Nineteen patients from 8 unrelated families (71%) diagnosed with EDMD-1, two patients from 2 families (18%) with EDMD-2, two patients from 1 family (9%) with rare EDMD-3. In EDMD-1 group, the mean onset age of disease was 5.5 ± 2.4 years, the most common initial sign was toe walking due to Achilles contracture. Scapuloperoneal muscle weakness distribution was the most common phenotypical feature. Cardiac involvement was observed in 90% of the patients during follow-up period and pace maker was implanted in 55% of them. Furthermore, 40% of female carriers had severe cardiac conduction defects.

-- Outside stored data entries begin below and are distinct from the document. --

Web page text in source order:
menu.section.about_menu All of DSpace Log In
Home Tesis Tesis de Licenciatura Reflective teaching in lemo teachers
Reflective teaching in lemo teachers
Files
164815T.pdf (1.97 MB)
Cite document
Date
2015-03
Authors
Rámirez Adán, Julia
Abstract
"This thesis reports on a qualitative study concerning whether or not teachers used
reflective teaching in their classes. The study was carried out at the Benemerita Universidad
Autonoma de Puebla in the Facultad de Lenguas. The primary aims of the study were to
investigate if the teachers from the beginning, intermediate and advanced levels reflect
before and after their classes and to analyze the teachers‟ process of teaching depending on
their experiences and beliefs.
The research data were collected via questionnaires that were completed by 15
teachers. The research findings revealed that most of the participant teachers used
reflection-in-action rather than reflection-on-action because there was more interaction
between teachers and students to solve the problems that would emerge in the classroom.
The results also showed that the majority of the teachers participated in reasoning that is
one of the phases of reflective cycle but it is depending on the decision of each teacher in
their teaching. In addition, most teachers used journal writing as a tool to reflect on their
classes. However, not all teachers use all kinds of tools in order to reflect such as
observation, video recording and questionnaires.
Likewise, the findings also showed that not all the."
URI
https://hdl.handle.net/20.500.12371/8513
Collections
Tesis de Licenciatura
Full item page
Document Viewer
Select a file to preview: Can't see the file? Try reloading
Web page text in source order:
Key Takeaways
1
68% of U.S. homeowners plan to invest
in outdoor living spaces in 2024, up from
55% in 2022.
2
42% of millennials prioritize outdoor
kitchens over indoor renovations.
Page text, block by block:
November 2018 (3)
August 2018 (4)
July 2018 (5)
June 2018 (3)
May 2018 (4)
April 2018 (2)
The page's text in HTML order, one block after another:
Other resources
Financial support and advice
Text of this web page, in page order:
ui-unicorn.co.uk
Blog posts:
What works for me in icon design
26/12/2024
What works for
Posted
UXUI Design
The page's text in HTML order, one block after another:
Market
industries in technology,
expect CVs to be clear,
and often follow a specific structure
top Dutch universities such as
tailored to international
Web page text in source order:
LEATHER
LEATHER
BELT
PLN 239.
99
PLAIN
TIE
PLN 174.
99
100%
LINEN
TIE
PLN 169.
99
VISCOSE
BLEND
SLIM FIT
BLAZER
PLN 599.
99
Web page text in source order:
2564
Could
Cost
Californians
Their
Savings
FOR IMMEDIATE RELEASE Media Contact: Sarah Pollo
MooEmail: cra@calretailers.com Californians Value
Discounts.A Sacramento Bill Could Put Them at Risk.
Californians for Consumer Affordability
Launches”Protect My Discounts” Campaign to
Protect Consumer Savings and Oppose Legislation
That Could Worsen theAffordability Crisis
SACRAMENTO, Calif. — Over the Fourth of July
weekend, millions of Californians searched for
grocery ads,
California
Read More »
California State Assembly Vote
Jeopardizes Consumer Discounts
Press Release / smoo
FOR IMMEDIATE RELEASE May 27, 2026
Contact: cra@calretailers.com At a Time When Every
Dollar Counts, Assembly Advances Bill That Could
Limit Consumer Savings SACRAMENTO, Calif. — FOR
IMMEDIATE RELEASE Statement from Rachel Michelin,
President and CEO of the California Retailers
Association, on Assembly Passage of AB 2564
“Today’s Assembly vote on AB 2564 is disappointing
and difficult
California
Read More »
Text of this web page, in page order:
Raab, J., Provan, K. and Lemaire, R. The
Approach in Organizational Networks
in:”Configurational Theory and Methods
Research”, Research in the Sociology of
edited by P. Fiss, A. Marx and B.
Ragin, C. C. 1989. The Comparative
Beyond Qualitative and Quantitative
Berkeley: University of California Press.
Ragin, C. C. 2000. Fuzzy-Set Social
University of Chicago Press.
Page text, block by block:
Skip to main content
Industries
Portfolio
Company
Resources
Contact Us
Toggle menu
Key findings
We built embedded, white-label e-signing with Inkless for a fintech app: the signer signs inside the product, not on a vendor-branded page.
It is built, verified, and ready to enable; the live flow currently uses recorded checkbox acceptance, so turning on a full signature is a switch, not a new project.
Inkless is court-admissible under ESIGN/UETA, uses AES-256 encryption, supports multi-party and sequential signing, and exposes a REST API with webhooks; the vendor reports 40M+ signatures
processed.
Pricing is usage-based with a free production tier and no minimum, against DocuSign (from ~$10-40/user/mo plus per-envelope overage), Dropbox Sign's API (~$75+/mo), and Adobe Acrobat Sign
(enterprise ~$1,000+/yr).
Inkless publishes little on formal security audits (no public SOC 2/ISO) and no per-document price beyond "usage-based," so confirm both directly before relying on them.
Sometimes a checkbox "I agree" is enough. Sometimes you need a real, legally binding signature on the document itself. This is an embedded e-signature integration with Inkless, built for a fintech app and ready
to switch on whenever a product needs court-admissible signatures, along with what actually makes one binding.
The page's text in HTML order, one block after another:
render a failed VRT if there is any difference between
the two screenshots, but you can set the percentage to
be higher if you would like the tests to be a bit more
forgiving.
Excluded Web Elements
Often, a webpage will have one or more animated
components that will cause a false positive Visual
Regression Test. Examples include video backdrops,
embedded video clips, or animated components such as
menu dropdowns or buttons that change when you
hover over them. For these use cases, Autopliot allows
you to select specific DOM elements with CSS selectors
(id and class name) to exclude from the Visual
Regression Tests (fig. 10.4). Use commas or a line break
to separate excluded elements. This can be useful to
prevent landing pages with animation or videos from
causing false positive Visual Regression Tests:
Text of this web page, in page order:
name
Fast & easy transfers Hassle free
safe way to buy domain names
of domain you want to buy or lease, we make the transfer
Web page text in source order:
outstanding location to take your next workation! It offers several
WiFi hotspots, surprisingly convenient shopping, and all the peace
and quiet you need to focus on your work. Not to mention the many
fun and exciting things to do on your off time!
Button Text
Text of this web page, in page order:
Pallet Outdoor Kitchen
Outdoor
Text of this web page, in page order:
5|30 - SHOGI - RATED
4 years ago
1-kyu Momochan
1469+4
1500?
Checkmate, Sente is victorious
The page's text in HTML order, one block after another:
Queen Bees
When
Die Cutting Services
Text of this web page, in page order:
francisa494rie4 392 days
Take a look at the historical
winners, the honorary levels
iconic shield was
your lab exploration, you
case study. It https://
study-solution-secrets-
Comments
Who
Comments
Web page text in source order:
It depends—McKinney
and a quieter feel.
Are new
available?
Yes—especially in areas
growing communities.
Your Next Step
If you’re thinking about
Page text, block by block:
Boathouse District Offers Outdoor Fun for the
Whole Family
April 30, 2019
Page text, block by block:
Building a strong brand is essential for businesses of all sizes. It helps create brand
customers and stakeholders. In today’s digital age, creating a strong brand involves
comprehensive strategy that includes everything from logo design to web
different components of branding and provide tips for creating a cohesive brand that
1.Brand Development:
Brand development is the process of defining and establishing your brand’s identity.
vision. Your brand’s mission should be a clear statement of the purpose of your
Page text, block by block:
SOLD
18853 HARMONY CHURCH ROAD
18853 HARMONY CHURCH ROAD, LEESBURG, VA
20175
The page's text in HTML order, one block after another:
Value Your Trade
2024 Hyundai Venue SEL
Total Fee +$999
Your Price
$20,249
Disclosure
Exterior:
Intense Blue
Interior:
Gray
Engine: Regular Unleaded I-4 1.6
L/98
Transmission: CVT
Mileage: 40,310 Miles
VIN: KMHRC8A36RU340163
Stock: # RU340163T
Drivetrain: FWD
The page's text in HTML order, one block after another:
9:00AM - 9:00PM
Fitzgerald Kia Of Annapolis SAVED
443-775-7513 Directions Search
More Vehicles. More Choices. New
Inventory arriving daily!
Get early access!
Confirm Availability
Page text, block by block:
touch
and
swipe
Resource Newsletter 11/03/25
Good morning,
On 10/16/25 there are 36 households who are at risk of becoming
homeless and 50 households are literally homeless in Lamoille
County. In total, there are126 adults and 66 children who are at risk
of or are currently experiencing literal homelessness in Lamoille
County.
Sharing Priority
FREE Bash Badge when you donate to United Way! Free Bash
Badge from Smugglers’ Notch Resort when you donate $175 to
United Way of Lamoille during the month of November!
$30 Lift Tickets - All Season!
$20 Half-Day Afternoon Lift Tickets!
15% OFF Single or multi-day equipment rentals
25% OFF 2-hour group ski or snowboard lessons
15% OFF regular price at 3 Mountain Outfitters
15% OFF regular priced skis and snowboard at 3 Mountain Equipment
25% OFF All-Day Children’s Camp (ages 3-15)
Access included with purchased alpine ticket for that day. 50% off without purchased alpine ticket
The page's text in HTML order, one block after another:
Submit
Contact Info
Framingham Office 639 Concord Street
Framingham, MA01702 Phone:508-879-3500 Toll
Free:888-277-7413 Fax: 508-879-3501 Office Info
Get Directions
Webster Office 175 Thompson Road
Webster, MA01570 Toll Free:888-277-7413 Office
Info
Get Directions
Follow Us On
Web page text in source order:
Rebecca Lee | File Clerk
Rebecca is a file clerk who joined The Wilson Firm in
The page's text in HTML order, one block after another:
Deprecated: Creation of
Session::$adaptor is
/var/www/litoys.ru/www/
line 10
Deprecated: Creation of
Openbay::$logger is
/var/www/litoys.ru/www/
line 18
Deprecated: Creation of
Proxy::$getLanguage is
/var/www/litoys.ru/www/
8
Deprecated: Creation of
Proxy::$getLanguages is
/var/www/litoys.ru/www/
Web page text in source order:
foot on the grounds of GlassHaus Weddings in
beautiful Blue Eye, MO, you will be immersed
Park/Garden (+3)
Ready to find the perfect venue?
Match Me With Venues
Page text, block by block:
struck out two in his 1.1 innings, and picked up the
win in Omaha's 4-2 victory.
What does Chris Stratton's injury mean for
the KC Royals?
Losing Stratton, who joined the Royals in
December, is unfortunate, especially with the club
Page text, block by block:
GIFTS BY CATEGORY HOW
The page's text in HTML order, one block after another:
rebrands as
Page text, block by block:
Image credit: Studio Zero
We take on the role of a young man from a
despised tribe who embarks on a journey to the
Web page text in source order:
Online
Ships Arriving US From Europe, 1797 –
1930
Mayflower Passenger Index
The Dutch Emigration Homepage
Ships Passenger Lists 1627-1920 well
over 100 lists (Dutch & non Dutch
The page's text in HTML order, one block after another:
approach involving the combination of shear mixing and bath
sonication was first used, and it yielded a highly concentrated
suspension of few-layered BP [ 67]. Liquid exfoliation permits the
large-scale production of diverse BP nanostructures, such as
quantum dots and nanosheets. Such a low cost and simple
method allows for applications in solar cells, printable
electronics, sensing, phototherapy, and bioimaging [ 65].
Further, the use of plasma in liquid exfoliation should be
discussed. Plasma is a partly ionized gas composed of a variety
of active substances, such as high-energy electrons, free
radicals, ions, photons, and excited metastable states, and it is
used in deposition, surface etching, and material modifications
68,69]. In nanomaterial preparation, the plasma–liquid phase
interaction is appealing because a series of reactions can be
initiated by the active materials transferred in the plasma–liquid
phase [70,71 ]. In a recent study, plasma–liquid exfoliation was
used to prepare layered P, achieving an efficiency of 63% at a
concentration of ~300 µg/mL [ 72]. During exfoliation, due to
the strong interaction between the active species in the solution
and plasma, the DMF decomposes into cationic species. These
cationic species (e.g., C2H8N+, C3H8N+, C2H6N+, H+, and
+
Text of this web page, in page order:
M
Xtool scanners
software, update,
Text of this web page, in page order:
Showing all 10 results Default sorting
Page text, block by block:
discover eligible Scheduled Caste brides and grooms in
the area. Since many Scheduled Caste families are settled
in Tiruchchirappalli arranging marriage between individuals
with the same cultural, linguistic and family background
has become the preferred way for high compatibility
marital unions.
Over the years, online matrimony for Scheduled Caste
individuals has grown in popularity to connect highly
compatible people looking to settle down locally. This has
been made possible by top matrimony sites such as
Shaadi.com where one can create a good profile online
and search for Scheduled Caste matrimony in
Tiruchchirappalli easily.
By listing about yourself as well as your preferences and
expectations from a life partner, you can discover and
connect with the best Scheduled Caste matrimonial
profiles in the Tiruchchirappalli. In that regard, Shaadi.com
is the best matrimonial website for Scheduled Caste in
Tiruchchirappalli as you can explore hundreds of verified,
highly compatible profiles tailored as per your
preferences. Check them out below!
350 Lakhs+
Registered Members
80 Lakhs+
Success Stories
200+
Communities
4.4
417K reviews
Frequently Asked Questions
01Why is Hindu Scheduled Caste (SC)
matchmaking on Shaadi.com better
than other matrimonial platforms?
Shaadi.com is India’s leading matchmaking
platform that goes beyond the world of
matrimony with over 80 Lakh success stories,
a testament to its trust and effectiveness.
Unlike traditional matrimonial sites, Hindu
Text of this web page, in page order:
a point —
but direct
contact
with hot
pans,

Although the number of laminopathy patients were limited, the age of onset in EDMD-2 patients was found earlier. The distribution of muscle weakness was scapulo-humero-peroenal. In addition, gluteus maximus and adductor muscles were affected earlier and one patient showed early and serious respiratory involvement. Two patients diagnosed with EDMD-3 had scapulo-humero-peroneal muscle weakness with significant atrophy of pectoral, vastus lateralis and medialis muscles.
Seven mutations were found in EMD, four of them (c.416_417delTT; c.248_252delTACTC; c.19delC; Q44X [c.130C> T]) were novel. Two heterozygous (c.1357C>T; c.127G>A ) and one homozygous novel mutation (c.71C> G) were found in LAMIN A/C.